+++ RECORDS SUPPLIED +++

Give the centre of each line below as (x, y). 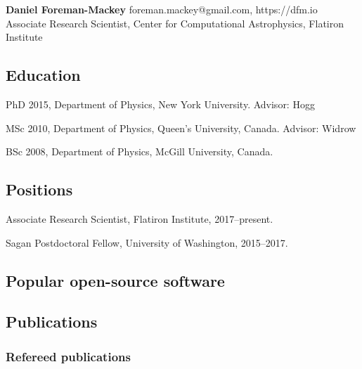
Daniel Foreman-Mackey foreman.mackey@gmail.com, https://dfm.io (162, 9)
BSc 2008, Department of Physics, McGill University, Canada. (140, 151)
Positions (39, 189)
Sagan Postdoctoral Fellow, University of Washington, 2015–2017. (147, 242)
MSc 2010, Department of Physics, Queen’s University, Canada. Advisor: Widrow (181, 128)
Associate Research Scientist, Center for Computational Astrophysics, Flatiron (175, 23)
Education (43, 75)
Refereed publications (68, 356)
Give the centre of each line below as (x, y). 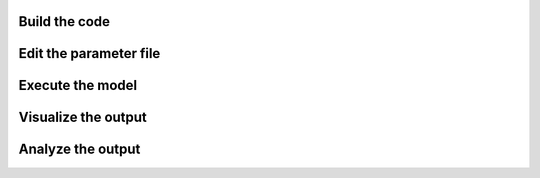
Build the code (64, 21)
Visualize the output (82, 117)
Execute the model (78, 85)
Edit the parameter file (89, 53)
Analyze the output (79, 149)
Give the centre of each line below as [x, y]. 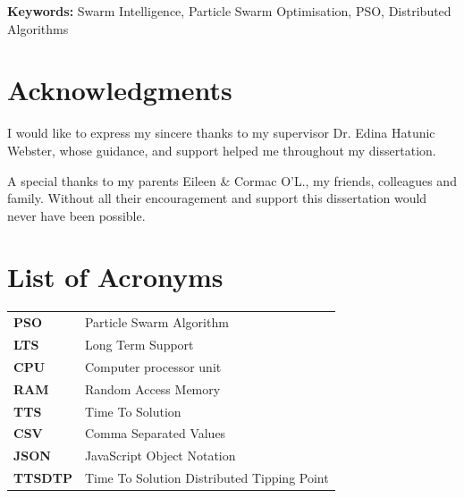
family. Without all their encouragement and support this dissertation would [217, 198]
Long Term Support [139, 344]
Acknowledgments [120, 90]
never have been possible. [76, 215]
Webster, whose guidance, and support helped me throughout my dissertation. [222, 150]
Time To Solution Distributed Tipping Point [207, 478]
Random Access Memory [152, 388]
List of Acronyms [115, 277]
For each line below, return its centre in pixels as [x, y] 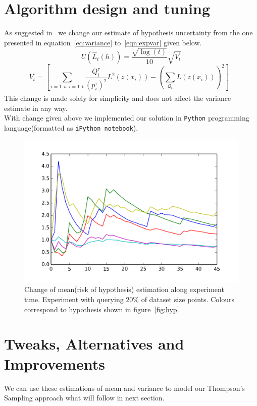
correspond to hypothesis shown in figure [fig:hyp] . [103, 309]
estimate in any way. [36, 108]
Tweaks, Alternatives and [94, 344]
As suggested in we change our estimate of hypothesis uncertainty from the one [128, 33]
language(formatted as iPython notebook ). [71, 127]
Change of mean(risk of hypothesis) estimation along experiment [124, 289]
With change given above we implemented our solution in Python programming [127, 118]
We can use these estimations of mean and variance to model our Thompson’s [124, 388]
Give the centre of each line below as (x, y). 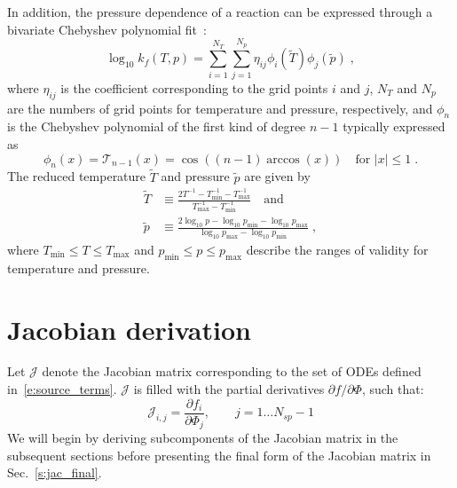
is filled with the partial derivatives (229, 389)
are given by (277, 176)
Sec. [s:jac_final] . (55, 472)
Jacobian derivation (129, 329)
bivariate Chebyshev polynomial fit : (107, 29)
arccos (283, 159)
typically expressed (394, 126)
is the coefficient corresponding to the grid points (194, 87)
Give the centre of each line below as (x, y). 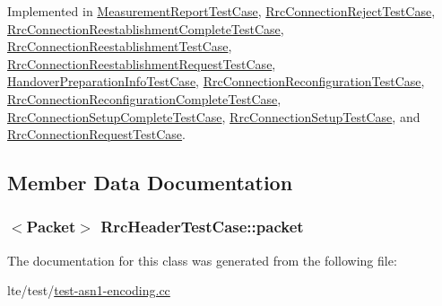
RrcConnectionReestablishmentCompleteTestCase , (146, 28)
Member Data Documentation (150, 183)
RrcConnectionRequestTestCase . (96, 134)
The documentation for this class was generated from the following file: (202, 260)
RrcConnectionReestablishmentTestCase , (120, 46)
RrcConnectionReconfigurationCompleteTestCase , (144, 98)
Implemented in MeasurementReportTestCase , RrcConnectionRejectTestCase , (221, 11)
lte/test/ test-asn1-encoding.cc (89, 290)
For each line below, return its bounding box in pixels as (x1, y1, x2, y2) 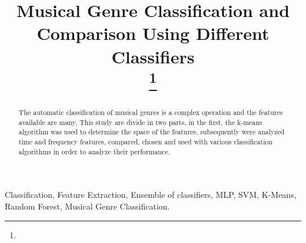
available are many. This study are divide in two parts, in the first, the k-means (18, 117, 262, 127)
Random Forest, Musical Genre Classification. (5, 200, 170, 212)
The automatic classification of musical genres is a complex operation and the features (18, 107, 283, 117)
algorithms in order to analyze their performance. (18, 146, 170, 156)
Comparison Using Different (36, 21, 270, 45)
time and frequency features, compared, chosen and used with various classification (18, 137, 273, 147)
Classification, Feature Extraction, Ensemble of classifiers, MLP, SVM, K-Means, (5, 188, 297, 201)
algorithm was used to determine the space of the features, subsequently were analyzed (18, 127, 285, 137)
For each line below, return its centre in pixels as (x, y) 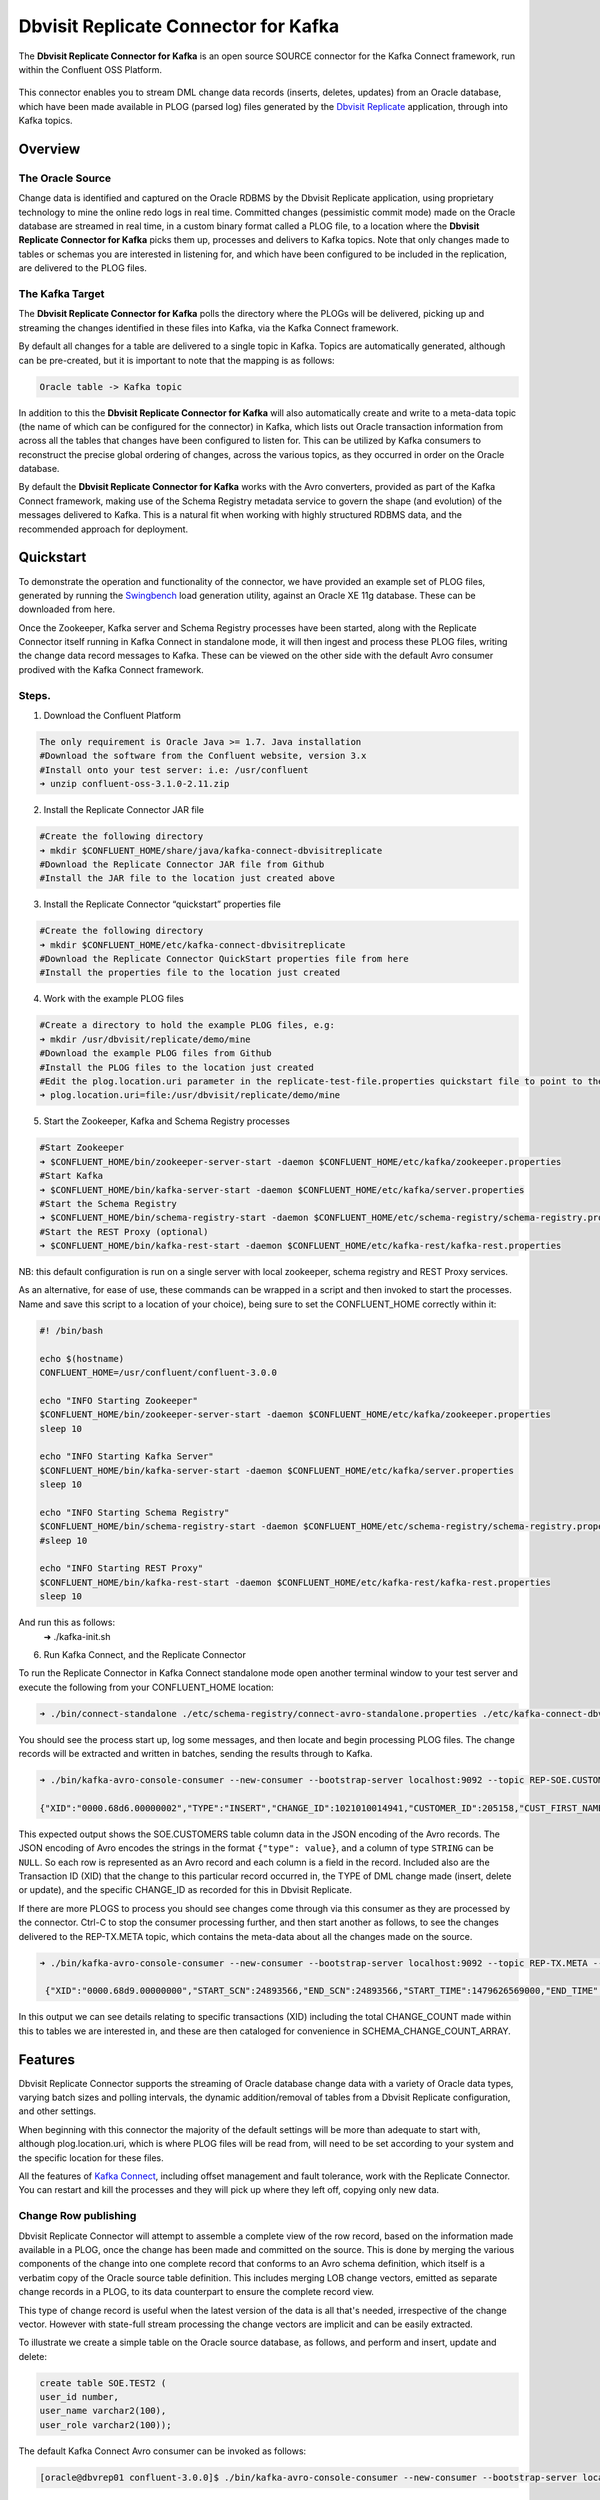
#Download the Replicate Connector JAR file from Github (182, 864)
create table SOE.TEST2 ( (103, 2383)
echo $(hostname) (82, 1358)
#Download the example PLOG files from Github (155, 1053)
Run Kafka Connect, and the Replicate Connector (145, 1655)
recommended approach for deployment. (103, 529)
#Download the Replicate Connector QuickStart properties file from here (224, 959)
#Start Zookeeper (82, 1148)
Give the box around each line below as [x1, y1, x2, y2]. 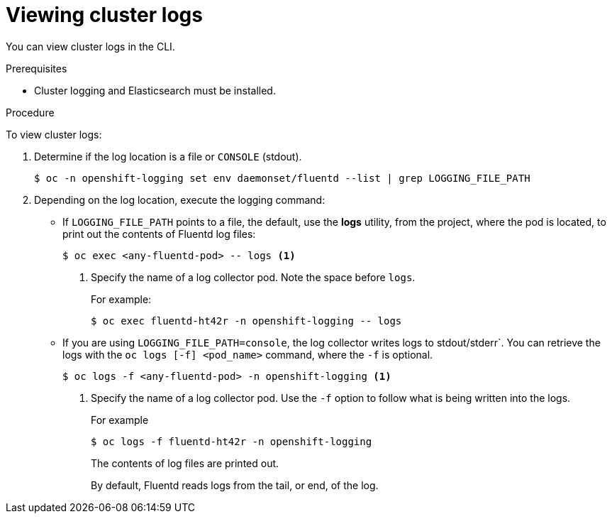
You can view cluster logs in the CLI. [6, 40, 175, 53]
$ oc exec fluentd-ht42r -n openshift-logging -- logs [91, 315, 402, 327]
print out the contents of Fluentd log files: [62, 227, 256, 240]
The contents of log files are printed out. [91, 457, 279, 469]
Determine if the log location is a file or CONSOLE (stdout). [34, 150, 302, 163]
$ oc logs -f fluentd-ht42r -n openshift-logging [91, 435, 372, 447]
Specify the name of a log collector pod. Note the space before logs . [91, 271, 416, 283]
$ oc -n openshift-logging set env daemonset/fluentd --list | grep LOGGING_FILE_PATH [34, 172, 530, 184]
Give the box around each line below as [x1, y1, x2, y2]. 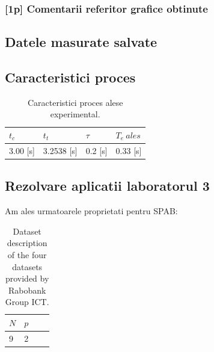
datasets [12, 260, 43, 273]
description [7, 236, 47, 249]
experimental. [50, 108, 100, 120]
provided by [5, 272, 49, 285]
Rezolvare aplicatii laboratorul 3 [5, 176, 210, 195]
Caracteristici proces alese [27, 96, 123, 108]
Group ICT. [5, 295, 49, 308]
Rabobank [8, 283, 46, 296]
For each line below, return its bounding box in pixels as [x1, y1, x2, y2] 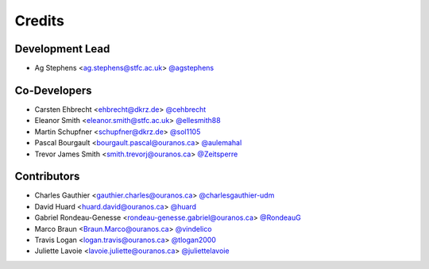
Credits [14, 12, 65, 29]
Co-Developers [14, 83, 92, 97]
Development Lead [14, 42, 110, 56]
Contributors [14, 170, 80, 183]
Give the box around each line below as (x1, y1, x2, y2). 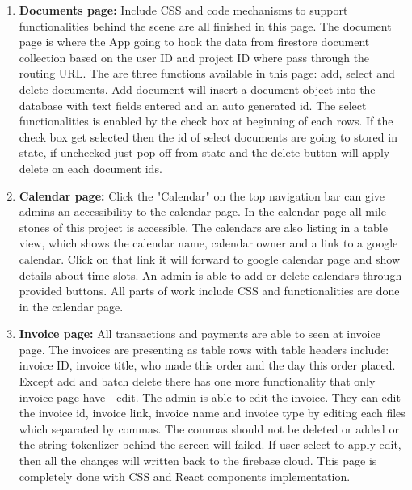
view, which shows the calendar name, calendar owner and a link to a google (19, 234, 398, 251)
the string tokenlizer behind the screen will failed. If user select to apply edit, (19, 436, 401, 453)
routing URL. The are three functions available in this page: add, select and (19, 65, 395, 82)
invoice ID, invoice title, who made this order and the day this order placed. (19, 357, 396, 374)
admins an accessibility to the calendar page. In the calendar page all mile (19, 203, 386, 220)
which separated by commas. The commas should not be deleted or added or (19, 420, 399, 437)
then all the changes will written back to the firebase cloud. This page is (19, 452, 377, 469)
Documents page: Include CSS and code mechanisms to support (19, 2, 348, 18)
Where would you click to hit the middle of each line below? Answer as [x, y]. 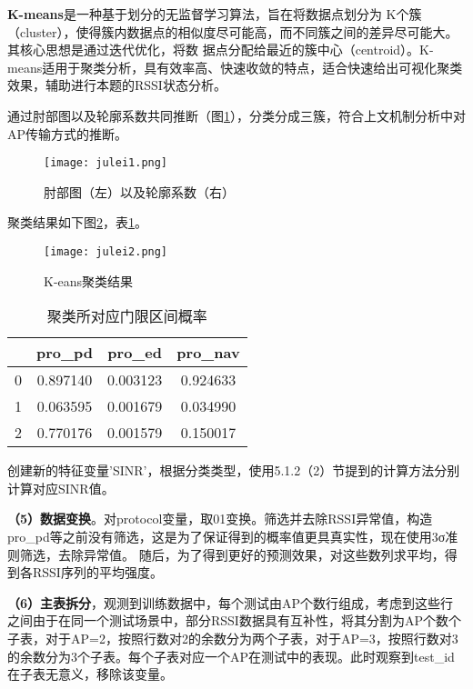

+++

REQUIREMENT> Your answer must be an exact copy of the lines from the start of the entries through the line with "MSc 2010, Department", with no pictures.

EXPECTED ANSWER>
Give the centre of each line below as (x, y). 
Daniel Foreman-Mackey foreman.mackey@gmail.com, https://dfm.io (162, 9)
BSc 2008, Department of Physics, McGill University, Canada. (140, 151)
Positions (39, 189)
Sagan Postdoctoral Fellow, University of Washington, 2015–2017. (147, 242)
MSc 2010, Department of Physics, Queen’s University, Canada. Advisor: Widrow (181, 128)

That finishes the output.